SoftKey International Inc.
One Athenaeum Street
Cambridge, MA 02142
_____________________________________________________________
(Name, Address and Telephone Number of Person Authorized
to Receive Notices and Communications)
Copy to:
Louis A. Goodman, Esq.
Skadden, Arps, Slate, Meagher & Flom
One Beacon Street
Boston, MA 02108
(617) 573-4800
October 30, 1995
____________________________________________________________
(Date of Event which Requires
Filing of this Statement)
If the filing person has previously filed a statement on
Schedule 13G to report the acquisition which is the
subject of this Schedule 13D, and is filing this
schedule because of Rule 13d-1(b)(3) or (4),
check the following box: ( )
Check the following box if a fee is being paid with this
Statement: (X)
SCHEDULE 13D
CUSIP No. 60400P 10 4
__________________________________________________________________
(1) NAMES OF REPORTING PERSONS
S.S. OR I.R.S. IDENTIFICATION NOS. OF ABOVE PERSONS
SoftKey International Inc.
__________________________________________________________________
(2) CHECK THE APPROPRIATE BOX IF A MEMBER OF A GROUP:
(a) ( )
(b) (X)
__________________________________________________________________
(3) SEC USE ONLY
__________________________________________________________________
(4) SOURCE OF FUNDS (SEE INSTRUCTIONS)
OO
__________________________________________________________________
(5) CHECK BOX IF DISCLOSURE OF LEGAL PROCEEDINGS IS REQUIRED
PURSUANT TO ITEMS 2(d) or 2(e)
__________________________________________________________________
(6) CITIZENSHIP OR PLACE OF ORGANIZATION
Delaware
__________________________________________________________________
(7) SOLE VOTING POWER
NUMBER OF 0
SHARES ____________________________________
BENEFICIALLY (8) SHARED VOTING POWER
OWNED BY 794,284
EACH ____________________________________
REPORTING (9) SOLE DISPOSITIVE POWER
PERSON 0
WITH ____________________________________
(10) SHARED DISPOSITIVE POWER
0
__________________________________________________________________
(11) AGGREGATE AMOUNT BENEFICIALLY OWNED BY EACH REPORTING PERSON
794,284
__________________________________________________________________
(12) CHECK BOX IF THE AGGREGATE AMOUNT IN ROW (11) EXCLUDES
CERTAIN SHARES (SEE INSTRUCTIONS) (X)
__________________________________________________________________
(13) PERCENT OF CLASS REPRESENTED BY AMOUNT IN ROW (11)
9.9%
__________________________________________________________________
(14) TYPE OF REPORTING PERSON (SEE INSTRUCTIONS)
CO
__________________________________________________________________
Item 1. SECURITY AND ISSUER
The title of the class of equity securities to which this
Statement relates is the Common Stock, par value $.01 per share
(the "Company Common Stock"), of Minnesota Educational Computing
Corporation (MECC) (the "Company"), 6160 Summit Drive North,
Minneapolis, Minnesota 54430.
Item 2. IDENTITY AND BACKGROUND
(a)-(c) and (f) This Statement is filed on behalf of
SoftKey International Inc., a Delaware corporation ("SoftKey").
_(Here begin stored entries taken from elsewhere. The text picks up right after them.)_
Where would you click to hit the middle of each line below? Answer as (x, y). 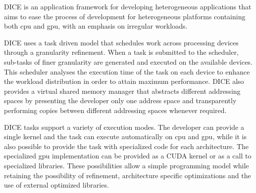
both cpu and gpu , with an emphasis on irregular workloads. (96, 26)
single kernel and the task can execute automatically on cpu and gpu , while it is (125, 136)
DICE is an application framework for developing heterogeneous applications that (128, 6)
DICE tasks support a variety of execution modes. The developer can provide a (124, 127)
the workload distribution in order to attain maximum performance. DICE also (124, 81)
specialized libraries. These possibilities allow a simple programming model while (127, 165)
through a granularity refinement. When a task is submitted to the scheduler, (121, 52)
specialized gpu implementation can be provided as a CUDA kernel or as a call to (128, 156)
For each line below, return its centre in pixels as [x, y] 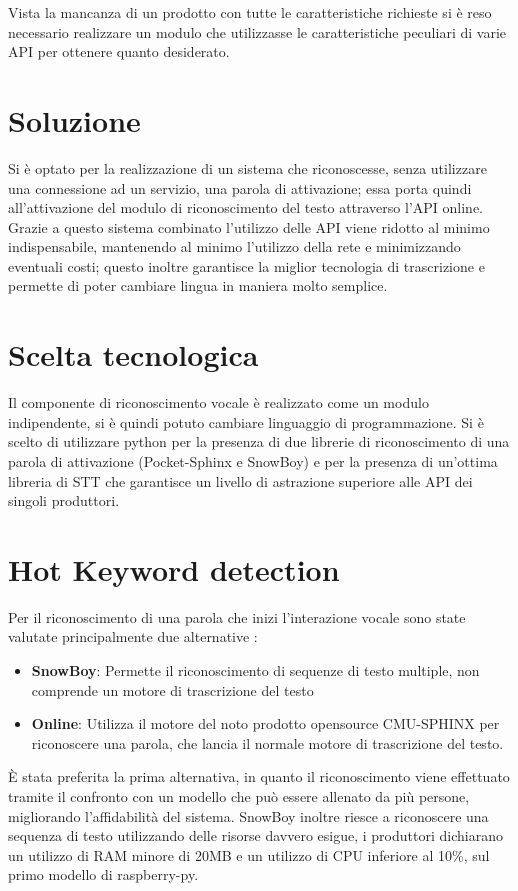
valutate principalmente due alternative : [133, 636]
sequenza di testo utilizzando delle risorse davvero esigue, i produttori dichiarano [255, 835]
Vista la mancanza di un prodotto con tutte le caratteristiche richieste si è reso [250, 12]
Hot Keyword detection [174, 568]
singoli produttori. [64, 500]
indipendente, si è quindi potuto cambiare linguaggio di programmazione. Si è [246, 421]
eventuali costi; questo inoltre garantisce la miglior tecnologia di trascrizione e [246, 265]
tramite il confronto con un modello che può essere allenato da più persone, [239, 796]

SoftKey is a developer and publisher of consumer software for
personal computers, primarily produced on CD-ROM. The address of
SoftKey's principal business and principal office is One
Athenaeum Street, Cambridge, Massachusetts 02142.
Information required by General Instruction C to Schedule
13D with respect to the directors and executive officers of
SoftKey is set forth on Exhibit A hereto and is incorporated
herein by this reference.
(d) and (e) To SoftKey's knowledge, during the last five
years neither SoftKey nor any of its directors or executive
officers has been (i) convicted in a criminal proceeding or (ii)
a party to a civil proceeding of a judicial or administrative
body of competent jurisdiction which resulted in a judgment,
decree or final order enjoining future violations of, or
prohibiting or mandating any activities subject to, federal or
state securities laws or finding any violation of such laws.
Item 3. SOURCE AND AMOUNT OF FUNDS OR OTHER CONSIDERATION
The Voting Agreement described in Item 4 of this Statement,
which description is incorporated herein by this reference, was
entered into by SoftKey as a condition and an inducement to
SoftKey's willingness to enter into an Agreement and Plan of
Merger, dated as of October 30, 1995 (the "Merger Agreement") by
and among SoftKey, SchoolCo Inc., a Minnesota corporation and a
wholly owned subsidiary of SoftKey ("Sub"), and the Company.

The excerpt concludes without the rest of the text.